■ Your goal
Each record should be returned exactly as it is written.

■ Input records
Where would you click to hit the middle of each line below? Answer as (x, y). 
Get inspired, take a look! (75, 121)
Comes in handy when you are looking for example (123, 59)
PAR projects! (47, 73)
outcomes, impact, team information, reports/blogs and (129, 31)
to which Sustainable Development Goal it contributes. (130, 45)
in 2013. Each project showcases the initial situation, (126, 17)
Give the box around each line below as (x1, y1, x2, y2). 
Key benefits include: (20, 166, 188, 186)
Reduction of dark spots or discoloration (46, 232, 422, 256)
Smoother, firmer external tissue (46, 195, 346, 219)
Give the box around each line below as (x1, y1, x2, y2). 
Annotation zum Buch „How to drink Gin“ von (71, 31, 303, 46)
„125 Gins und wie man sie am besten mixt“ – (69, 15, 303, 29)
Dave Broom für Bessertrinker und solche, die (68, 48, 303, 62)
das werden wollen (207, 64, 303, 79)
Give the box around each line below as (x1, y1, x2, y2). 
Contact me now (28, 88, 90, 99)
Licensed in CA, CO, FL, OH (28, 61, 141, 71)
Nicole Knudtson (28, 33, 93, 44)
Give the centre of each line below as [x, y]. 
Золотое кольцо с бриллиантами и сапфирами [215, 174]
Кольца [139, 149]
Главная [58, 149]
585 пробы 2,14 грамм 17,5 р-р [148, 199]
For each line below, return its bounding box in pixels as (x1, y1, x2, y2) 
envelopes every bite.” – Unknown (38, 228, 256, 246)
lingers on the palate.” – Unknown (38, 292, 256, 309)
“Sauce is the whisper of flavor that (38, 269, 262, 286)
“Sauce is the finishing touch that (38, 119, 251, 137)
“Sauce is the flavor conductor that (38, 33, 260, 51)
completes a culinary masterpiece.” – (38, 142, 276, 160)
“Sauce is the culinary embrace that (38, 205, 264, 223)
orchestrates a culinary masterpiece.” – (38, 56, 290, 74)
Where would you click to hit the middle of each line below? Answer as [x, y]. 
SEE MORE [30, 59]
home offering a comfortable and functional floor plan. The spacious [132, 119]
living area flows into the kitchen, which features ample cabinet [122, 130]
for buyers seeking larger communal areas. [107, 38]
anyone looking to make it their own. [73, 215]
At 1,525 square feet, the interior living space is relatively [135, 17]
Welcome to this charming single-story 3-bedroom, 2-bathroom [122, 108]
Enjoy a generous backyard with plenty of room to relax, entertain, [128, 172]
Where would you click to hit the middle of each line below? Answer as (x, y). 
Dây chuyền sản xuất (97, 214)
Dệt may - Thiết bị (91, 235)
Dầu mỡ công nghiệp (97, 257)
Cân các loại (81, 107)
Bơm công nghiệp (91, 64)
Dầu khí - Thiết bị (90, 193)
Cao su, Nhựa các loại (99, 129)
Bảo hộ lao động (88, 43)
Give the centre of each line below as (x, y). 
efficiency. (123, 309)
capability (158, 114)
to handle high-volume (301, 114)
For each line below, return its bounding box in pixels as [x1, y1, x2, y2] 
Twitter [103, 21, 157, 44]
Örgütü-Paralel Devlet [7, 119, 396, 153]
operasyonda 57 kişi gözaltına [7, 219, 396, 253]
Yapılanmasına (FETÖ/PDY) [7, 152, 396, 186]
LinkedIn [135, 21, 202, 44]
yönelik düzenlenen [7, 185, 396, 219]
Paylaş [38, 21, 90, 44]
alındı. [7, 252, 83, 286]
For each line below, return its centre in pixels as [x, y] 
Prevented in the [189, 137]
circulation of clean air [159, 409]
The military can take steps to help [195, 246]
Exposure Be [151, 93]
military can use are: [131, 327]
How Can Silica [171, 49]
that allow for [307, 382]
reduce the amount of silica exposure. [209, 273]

■ Finished task
Where would you click to hit the middle of each line below? Answer as (x, y). 
Get inspired, take a look! (75, 121)
Comes in handy when you are looking for example (123, 59)
PAR projects! (47, 73)
outcomes, impact, team information, reports/blogs and (129, 31)
to which Sustainable Development Goal it contributes. (130, 45)
in 2013. Each project showcases the initial situation, (126, 17)
Give the box around each line below as (x1, y1, x2, y2). 
Key benefits include: (20, 166, 188, 186)
Reduction of dark spots or discoloration (46, 232, 422, 256)
Smoother, firmer external tissue (46, 195, 346, 219)
Give the box around each line below as (x1, y1, x2, y2). 
Annotation zum Buch „How to drink Gin“ von (71, 31, 303, 46)
„125 Gins und wie man sie am besten mixt“ – (69, 15, 303, 29)
Dave Broom für Bessertrinker und solche, die (68, 48, 303, 62)
das werden wollen (207, 64, 303, 79)
Give the box around each line below as (x1, y1, x2, y2). 
Contact me now (28, 88, 90, 99)
Licensed in CA, CO, FL, OH (28, 61, 141, 71)
Nicole Knudtson (28, 33, 93, 44)
Give the centre of each line below as [x, y]. 
Золотое кольцо с бриллиантами и сапфирами [215, 174]
Кольца [139, 149]
Главная [58, 149]
585 пробы 2,14 грамм 17,5 р-р [148, 199]
For each line below, return its bounding box in pixels as (x1, y1, x2, y2) 
envelopes every bite.” – Unknown (38, 228, 256, 246)
lingers on the palate.” – Unknown (38, 292, 256, 309)
“Sauce is the whisper of flavor that (38, 269, 262, 286)
“Sauce is the finishing touch that (38, 119, 251, 137)
“Sauce is the flavor conductor that (38, 33, 260, 51)
completes a culinary masterpiece.” – (38, 142, 276, 160)
“Sauce is the culinary embrace that (38, 205, 264, 223)
orchestrates a culinary masterpiece.” – (38, 56, 290, 74)
Where would you click to hit the middle of each line below? Answer as [x, y]. 
SEE MORE [30, 59]
home offering a comfortable and functional floor plan. The spacious [132, 119]
living area flows into the kitchen, which features ample cabinet [122, 130]
for buyers seeking larger communal areas. [107, 38]
anyone looking to make it their own. [73, 215]
At 1,525 square feet, the interior living space is relatively [135, 17]
Welcome to this charming single-story 3-bedroom, 2-bathroom [122, 108]
Enjoy a generous backyard with plenty of room to relax, entertain, [128, 172]
Where would you click to hit the middle of each line below? Answer as (x, y). 
Dây chuyền sản xuất (97, 214)
Dệt may - Thiết bị (91, 235)
Dầu mỡ công nghiệp (97, 257)
Cân các loại (81, 107)
Bơm công nghiệp (91, 64)
Dầu khí - Thiết bị (90, 193)
Cao su, Nhựa các loại (99, 129)
Bảo hộ lao động (88, 43)
Give the centre of each line below as (x, y). 
efficiency. (123, 309)
capability (158, 114)
to handle high-volume (301, 114)
For each line below, return its bounding box in pixels as [x1, y1, x2, y2] 
Twitter [103, 21, 157, 44]
Örgütü-Paralel Devlet [7, 119, 396, 153]
operasyonda 57 kişi gözaltına [7, 219, 396, 253]
Yapılanmasına (FETÖ/PDY) [7, 152, 396, 186]
LinkedIn [135, 21, 202, 44]
yönelik düzenlenen [7, 185, 396, 219]
Paylaş [38, 21, 90, 44]
alındı. [7, 252, 83, 286]
For each line below, return its centre in pixels as [x, y] 
Prevented in the [189, 137]
circulation of clean air [159, 409]
The military can take steps to help [195, 246]
Exposure Be [151, 93]
military can use are: [131, 327]
How Can Silica [171, 49]
that allow for [307, 382]
reduce the amount of silica exposure. [209, 273]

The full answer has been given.